Capital One is accused of using a "bait and switch" tactic with a zero percent annual percentage rate offer by luring cardholders to accept the balance transfers then slamming them with interest charges on new purchases from the day they are posted with complicated accounting maneuvers, according to a lawsuit hoping to gain class action status.
The plaintiff which seeks class-action status, Margaret Murr of Surprise, Ariz., says she wrote an Access Check for $4,358.80 in Oct. 2012 based on Capital One's zero percent APR offer for 12 months. The offer stated: "Write a check to yourself - 0% for 12 months" and "We will begin charging 0% interest on these checks and transfers on the transaction date."
The suit alleges that after Murr took Capital One up on the offer, in the following months her payments were first applied partly to the special transfer balance, creating a shortfall in the regular purchase balance, even when Murr paid off the regular purchase amounts in full each month.
"By creating this shortfall, Capital One takes away the interest-free grace period and interest charges created by Access Checks begin accruing the moment a customer makes an ordinary credit card purchase during the Access Check's promotional period," the suit alleges.
So, when Murr made regular purchases during the month, she started racking up interest on those and subsequent purchases at 13.9 percent from the day the transactions posted to the account. Unless a cardholder paid the entire balance of the transfer and the purchases right away, they would lose the no-interest deal. If as little as $1 of the new purchases were not paid, the zero interest deal on the promo balance would disappear, kicking in a double-digit rate, the suit states.
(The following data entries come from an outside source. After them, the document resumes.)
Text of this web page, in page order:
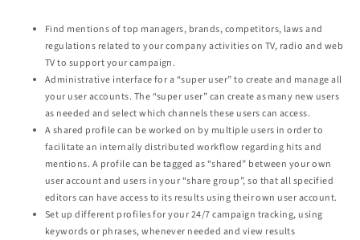
Find mentions of top managers, brands, competitors, laws and
regulations related to your company activities on TV, radio and web
TV to support your campaign.
Administrative interface for a “super user” to create and manage all
your user accounts. The “super user” can create as many new users
as needed and select which channels these users can access.
A shared profile can be worked on by multiple users in order to
facilitate an internally distributed workflow regarding hits and
mentions. A profile can be tagged as “shared” between your own
user account and users in your “share group”, so that all specified
editors can have access to its results using their own user account.
Set up different profiles for your 24/7 campaign tracking, using
keywords or phrases, whenever needed and view results
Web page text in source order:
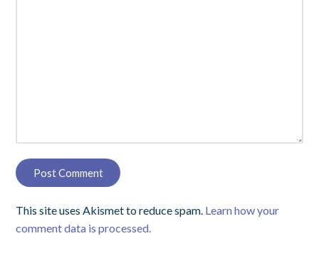
This site uses Akismet to reduce spam. Learn how your
comment data is processed.
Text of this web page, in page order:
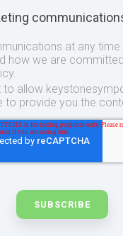
at any
how we are
to allow
provide you the
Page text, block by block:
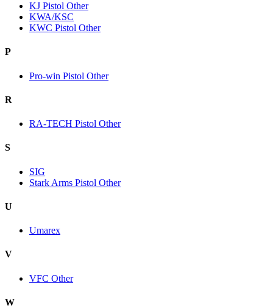
KJ Pistol Other
KWA/KSC
KWC Pistol Other
P
Pro-win Pistol Other
R
RA-TECH Pistol Other
S
SIG
Stark Arms Pistol Other
U
Umarex
V
VFC Other
W
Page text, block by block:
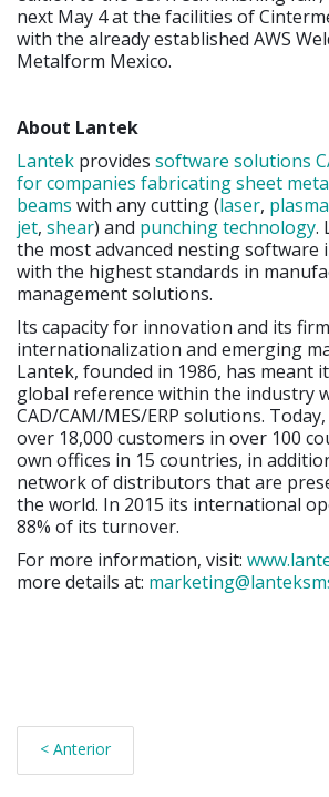
next May 4 at the facilities of
with the already established AWS
Metalform Mexico.
About Lantek
Lantek provides software solutions
for companies fabricating sheet
beams with any cutting (laser, plasma
jet, shear) and punching technology.
the most advanced nesting software
with the highest standards in
management solutions.
Its capacity for innovation and its
internationalization and emerging
Lantek, founded in 1986, has meant
global reference within the industry
CAD/CAM/MES/ERP solutions.
over 18,000 customers in over 100
own offices in 15 countries, in
network of distributors that are
the world. In 2015 its international
88% of its turnover.
For more information, visit:
more details at:
< Anterior
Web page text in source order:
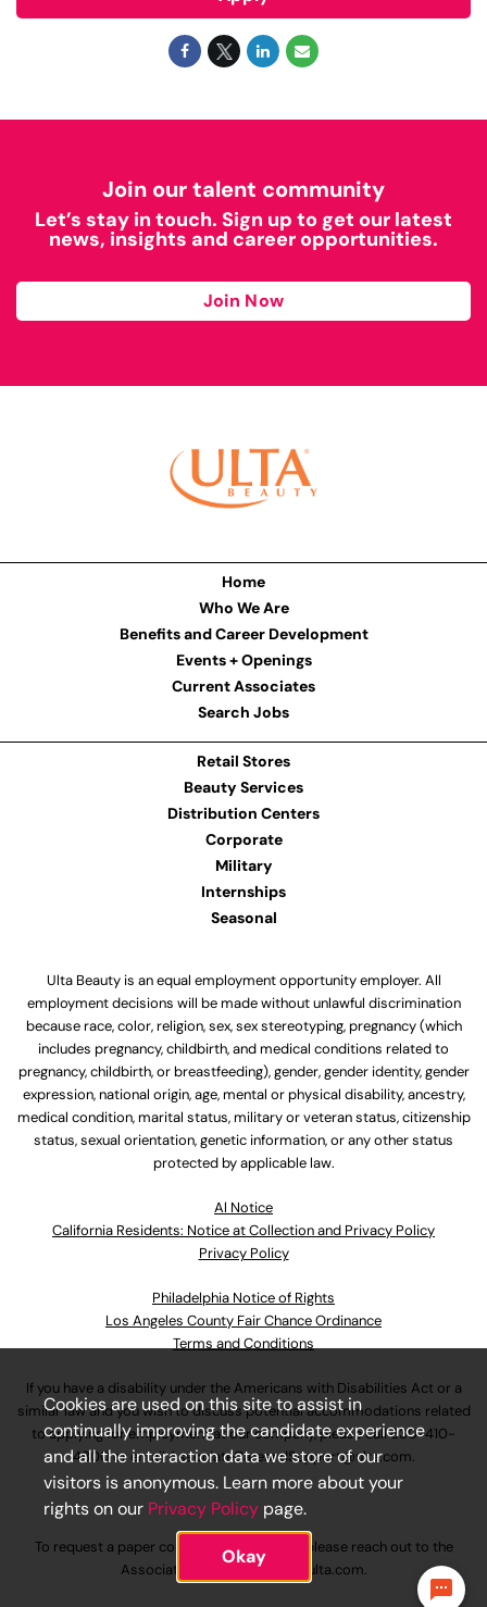
Join our talent community
Let’s stay in touch. Sign up to get our latest
news, insights and career opportunities.
Join Now
Home
Who We Are
Benefits and Career Development
Events + Openings
Current Associates
Search Jobs
Retail Stores
Beauty Services
Distribution Centers
Corporate
Military
Internships
Seasonal
Ulta Beauty is an equal employment opportunity employer. All
employment decisions will be made without unlawful discrimination
because race, color, religion, sex, sex stereotyping, pregnancy (which
includes pregnancy, childbirth, and medical conditions related to
pregnancy, childbirth, or breastfeeding), gender, gender identity, gender
expression, national origin, age, mental or physical disability, ancestry,
medical condition, marital status, military or veteran status, citizenship
status, sexual orientation, genetic information, or any other status
protected by applicable law.
Al Notice
California Residents: Notice at Collection and Privacy Policy
Privacy Policy
Philadelphia Notice of Rights
Los Angeles County Fair Chance Ordinance
Terms and Conditions
If you have a disability under the Americans with Disabilities Act or a
similar law and you wish to discuss potential accommodations related
to applying for employment at our company, please call630-410-
4800or emailAssociateCareandSupport@ulta.com.
To request a paper copy of an application, please reach out to the
AssociateCareandSupport@ulta.com.
Cookies are used on this site to assist in
continually improving the candidate experience
and all the interaction data we store of our
visitors is anonymous. Learn more about your
rights on our Privacy Policy page.
Okay
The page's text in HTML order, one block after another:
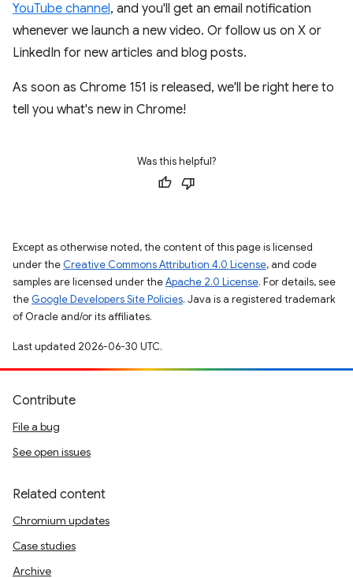
YouTube channel, and you'll get an email notification
whenever we launch a new video. Or follow us on X or
LinkedIn for new articles and blog posts.
As soon as Chrome 151 is released, we'll be right here to
tell you what's new in Chrome!
Was this helpful?
Except as otherwise noted, the content of this page is licensed
under the Creative Commons Attribution 4.0 License, and code
samples are licensed under theApache 2.0 License. For details, see
the Google Developers Site Policies. Java is a registered trademark
of Oracle and/or its affiliates.
Last updated 2026-06-30 UTC.
Contribute
File a bug
See open issues
Related content
Chromium updates
Case studies
Archive
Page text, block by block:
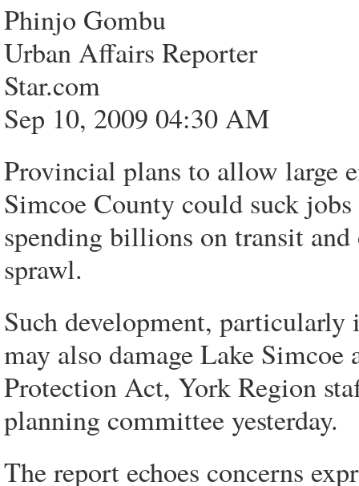
Phinjo Gombu
Urban Affairs Reporter
Star.com
Sep 10, 2009 04:30 AM
Provincial plans to allow large
Simcoe County could suck
spending billions on transit
sprawl.
Such development,
may also damage Lake
Protection Act, York Region
planning committee yesterday.
The report echoes concerns
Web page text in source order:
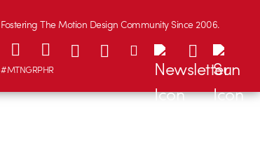
Fostering The Motion Design Community Since 2006.
#MTNGRPHR
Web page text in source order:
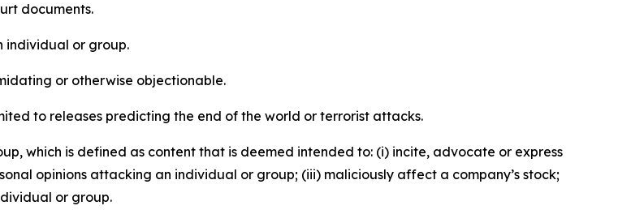
documents.
individual or group.
or otherwise objectionable.
to releases predicting the end of the world or terrorist attacks.
which is defined as content that is deemed intended to: (i) incite, advocate or express
opinions attacking an individual or group; (iii) maliciously affect a company’s stock;
or group.
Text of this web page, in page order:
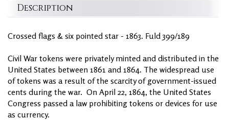
Description
Crossed flags & six pointed star - 1863. Fuld 399/189
Civil War tokens were privately minted and distributed in the
United States between 1861 and 1864. The widespread use
of tokens was a result of the scarcity of government-issued
cents during the war. On April 22, 1864, the United States
Congress passed a law prohibiting tokens or devices for use
as currency.
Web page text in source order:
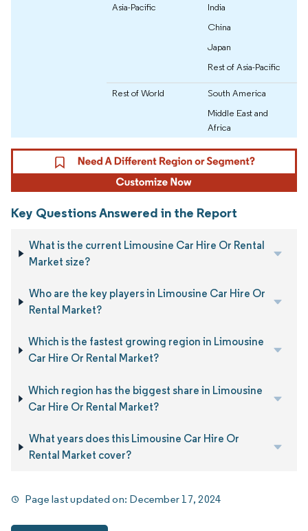
Asia-Pacific
India
China
Japan
Rest of Asia-Pacific
Rest of World
South America
Middle East and
Africa
Key Questions Answered in the Report
What is the current Limousine Car Hire Or Rental
Market size?
Who are the key players in Limousine Car Hire Or
Rental Market?
Which is the fastest growing region in Limousine
Car Hire Or Rental Market?
Which region has the biggest share in Limousine
Car Hire Or Rental Market?
What years does this Limousine Car Hire Or
Rental Market cover?
Page last updated on: December 17, 2024
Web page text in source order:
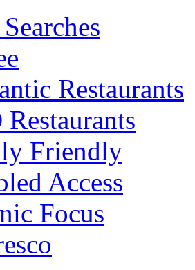
Restaurants
Friendly
Access
Focus
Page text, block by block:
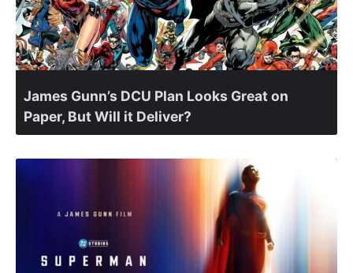
James Gunn’s DCU Plan Looks Great on
Paper, But Will it Deliver?
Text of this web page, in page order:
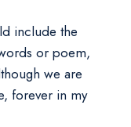
include the
or poem,
we are
forever in my
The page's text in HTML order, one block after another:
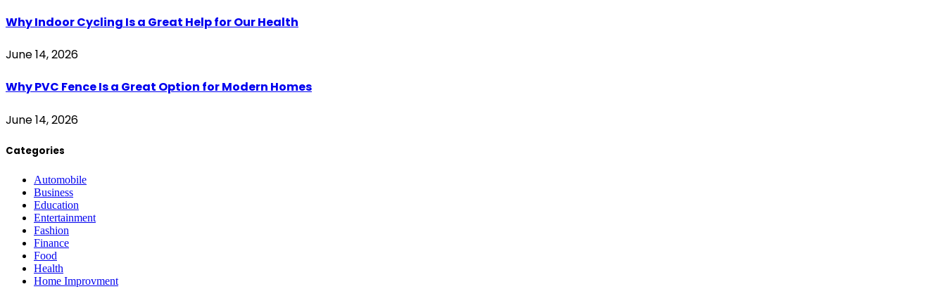
Why Indoor Cycling Is a Great Help for Our Health
June 14, 2026
Why PVC Fence Is a Great Option for Modern Homes
June 14, 2026
Categories
Automobile
Business
Education
Entertainment
Fashion
Finance
Food
Health
Home Improvment

"Nowhere in the 0% APR offer accepted by [Murr] did Capital One state that it would eliminate the grace period associated with [her] account unless she paid the entire purchase balance and special transfer balance immediately and in full," the lawsuit states.
Capital One Bank, a subsidiary of Capital One Financial Corp., headquartered in McLean, Va., is one of the largest issuers of Visa and MasterCard credit cards in the country.
Murr paid the associated 2 percent transaction fee and her balance in full each month, but was subject to "improperly incurred interest charges," late fees, lost the interest-free grace period associated with her Capital One credit card, and "has been the subject of derogatory credit reports and suffered negative credit consequences, and has been harassed by debt collectors," the lawsuit states.
A spokeswoman for Capital One declined to comment to ABC News due to the pending litigation.
"Capital One did not honor the deal we agreed to, and instead it cost me far more than if I simply did business with a different credit card company," Murr told ABC News. "I feel like I was plundered by the barbarians in Capital One's commercials."
She accuses the bank of fraud, breach of contract, breach of the implied covenant of good faith and fair dealing, and violation of the Credit Card Accountability Responsibility and Disclosure Act of 2009. Known as the Credit CARD Act, its aim was "to establish fair and transparent practices relating to the extension of credit under an open end consumer credit plan," the law states.
Gerri Detweiler, credit expert with Credit.com, said the Credit CARD Act, which amended the Truth in Lending Act and went into effect in Feb. 2010, aimed to make things more straightforward for consumers. One of the bank requirements of the CARD Act is to disclose the "conditions under which a finance charge may be imposed, including the time period (if any) within which any credit extended may be repaid without incurring a finance charge."
But Detweiler says, "Credit card interest calculations can get complicated, especially when you have different balances under different interest rates."
"So it's really important for consumers to pay attention to their statements, and when something doesn't look right to speak up," she said. "If you aren't sure whether your interest is being calculated correctly, you may want to reach out to the Consumer Financial Protection Bureau which may be able to help as well."
Tim Blood, Murr's attorney, said, "No company, and certainly not a large financial institution like Capital One, should promise its customers something, but then not follow through on its promise. Worse, here Capital One took far more money from its customers than if they had never done business with them. Through this lawsuit, Mrs. Murr intends to make Capital One stick with the deal it made and, hopefully, deter Capital One from running similar scams in the future."
For consumers, experts say the best way to avoid interest charges on promo offers is to pay the card down completely, take the transfer deal, and make no new charges on the card until it's paid off. It's a lesson that Murr learned the hard way.